WHAT THE TASK ASKS:
Your job is to set down the stretch of entries that opens with the line containing "signer : (7, 147, 30, 154)" and closes with the line containing "Then you can register the plugin. (78, 558)". Keep both end lines, copy each exactly, and add nothing.

INFORMATION PROVIDED:
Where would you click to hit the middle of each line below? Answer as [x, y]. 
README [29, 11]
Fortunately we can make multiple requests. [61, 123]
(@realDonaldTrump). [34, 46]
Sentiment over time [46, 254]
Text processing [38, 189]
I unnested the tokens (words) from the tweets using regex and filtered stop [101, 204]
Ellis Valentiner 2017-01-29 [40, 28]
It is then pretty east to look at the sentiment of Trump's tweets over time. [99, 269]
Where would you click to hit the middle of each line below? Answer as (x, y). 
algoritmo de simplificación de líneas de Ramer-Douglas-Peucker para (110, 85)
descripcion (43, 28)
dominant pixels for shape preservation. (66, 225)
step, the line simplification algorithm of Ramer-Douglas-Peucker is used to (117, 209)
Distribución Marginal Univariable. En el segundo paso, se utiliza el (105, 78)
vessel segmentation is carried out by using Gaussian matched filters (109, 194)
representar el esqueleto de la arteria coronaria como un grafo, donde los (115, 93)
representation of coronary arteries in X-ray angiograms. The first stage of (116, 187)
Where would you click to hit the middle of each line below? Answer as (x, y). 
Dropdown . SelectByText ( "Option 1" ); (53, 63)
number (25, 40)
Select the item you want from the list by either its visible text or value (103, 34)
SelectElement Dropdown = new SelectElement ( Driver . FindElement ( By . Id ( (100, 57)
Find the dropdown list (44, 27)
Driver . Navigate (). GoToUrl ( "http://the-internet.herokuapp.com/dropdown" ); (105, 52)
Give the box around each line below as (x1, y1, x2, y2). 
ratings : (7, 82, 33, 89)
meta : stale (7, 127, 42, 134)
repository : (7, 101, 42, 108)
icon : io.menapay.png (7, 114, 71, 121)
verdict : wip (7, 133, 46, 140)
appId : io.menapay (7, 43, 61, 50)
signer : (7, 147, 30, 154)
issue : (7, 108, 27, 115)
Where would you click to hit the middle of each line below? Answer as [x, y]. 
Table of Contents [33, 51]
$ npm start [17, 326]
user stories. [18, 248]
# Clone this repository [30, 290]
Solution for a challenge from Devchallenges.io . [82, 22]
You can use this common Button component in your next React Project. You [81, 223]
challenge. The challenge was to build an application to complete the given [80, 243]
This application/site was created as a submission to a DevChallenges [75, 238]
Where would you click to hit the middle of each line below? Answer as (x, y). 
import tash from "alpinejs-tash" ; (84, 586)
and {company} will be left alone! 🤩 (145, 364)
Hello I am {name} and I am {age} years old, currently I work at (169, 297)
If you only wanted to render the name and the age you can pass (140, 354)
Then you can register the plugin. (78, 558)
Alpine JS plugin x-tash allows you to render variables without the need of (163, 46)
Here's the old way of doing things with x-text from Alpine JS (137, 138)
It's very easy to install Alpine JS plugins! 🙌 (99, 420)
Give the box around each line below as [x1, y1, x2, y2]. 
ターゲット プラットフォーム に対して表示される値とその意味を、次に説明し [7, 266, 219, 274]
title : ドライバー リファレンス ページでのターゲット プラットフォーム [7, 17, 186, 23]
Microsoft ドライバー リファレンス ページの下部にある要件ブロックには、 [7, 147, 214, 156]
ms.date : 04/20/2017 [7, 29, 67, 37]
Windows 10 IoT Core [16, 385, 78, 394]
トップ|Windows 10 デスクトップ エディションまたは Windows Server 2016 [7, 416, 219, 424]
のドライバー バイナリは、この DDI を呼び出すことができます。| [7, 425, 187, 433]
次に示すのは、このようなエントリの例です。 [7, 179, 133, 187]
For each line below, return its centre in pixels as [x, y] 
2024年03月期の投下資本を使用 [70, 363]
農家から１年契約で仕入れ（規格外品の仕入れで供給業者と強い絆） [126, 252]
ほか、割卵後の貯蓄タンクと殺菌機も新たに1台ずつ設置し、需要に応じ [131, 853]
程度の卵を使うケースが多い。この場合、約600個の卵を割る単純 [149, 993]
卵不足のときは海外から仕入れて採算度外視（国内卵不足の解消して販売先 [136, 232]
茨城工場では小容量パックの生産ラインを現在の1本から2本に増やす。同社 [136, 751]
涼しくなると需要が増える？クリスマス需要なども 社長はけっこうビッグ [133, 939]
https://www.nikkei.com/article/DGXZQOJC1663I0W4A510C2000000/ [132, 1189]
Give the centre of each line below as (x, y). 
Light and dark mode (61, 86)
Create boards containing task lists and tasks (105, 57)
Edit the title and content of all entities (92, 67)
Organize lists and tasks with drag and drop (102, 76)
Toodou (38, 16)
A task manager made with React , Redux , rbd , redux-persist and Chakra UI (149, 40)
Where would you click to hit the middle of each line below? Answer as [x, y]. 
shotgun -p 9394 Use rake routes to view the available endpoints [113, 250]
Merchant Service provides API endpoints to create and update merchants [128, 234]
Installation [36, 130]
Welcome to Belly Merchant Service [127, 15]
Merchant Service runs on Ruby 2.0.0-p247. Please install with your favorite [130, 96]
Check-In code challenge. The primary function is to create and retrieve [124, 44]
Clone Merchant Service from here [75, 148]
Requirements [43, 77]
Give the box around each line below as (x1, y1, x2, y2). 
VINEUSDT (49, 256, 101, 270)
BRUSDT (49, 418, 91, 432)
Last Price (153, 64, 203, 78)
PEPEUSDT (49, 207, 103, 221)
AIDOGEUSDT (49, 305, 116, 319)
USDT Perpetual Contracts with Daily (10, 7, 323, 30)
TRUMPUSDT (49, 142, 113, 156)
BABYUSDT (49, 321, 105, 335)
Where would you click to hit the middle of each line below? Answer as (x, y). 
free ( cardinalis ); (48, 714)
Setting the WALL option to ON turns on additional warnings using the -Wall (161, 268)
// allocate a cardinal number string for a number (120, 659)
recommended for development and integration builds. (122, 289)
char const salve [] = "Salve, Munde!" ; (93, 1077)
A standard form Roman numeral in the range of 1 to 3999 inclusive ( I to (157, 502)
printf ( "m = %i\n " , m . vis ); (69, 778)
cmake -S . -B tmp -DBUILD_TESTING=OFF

EXERCISE RESPONSE:
signer : (7, 147, 30, 154)
issue : (7, 108, 27, 115)
Where would you click to hit the middle of each line below? Answer as [x, y]. 
Table of Contents [33, 51]
$ npm start [17, 326]
user stories. [18, 248]
# Clone this repository [30, 290]
Solution for a challenge from Devchallenges.io . [82, 22]
You can use this common Button component in your next React Project. You [81, 223]
challenge. The challenge was to build an application to complete the given [80, 243]
This application/site was created as a submission to a DevChallenges [75, 238]
Where would you click to hit the middle of each line below? Answer as (x, y). 
import tash from "alpinejs-tash" ; (84, 586)
and {company} will be left alone! 🤩 (145, 364)
Hello I am {name} and I am {age} years old, currently I work at (169, 297)
If you only wanted to render the name and the age you can pass (140, 354)
Then you can register the plugin. (78, 558)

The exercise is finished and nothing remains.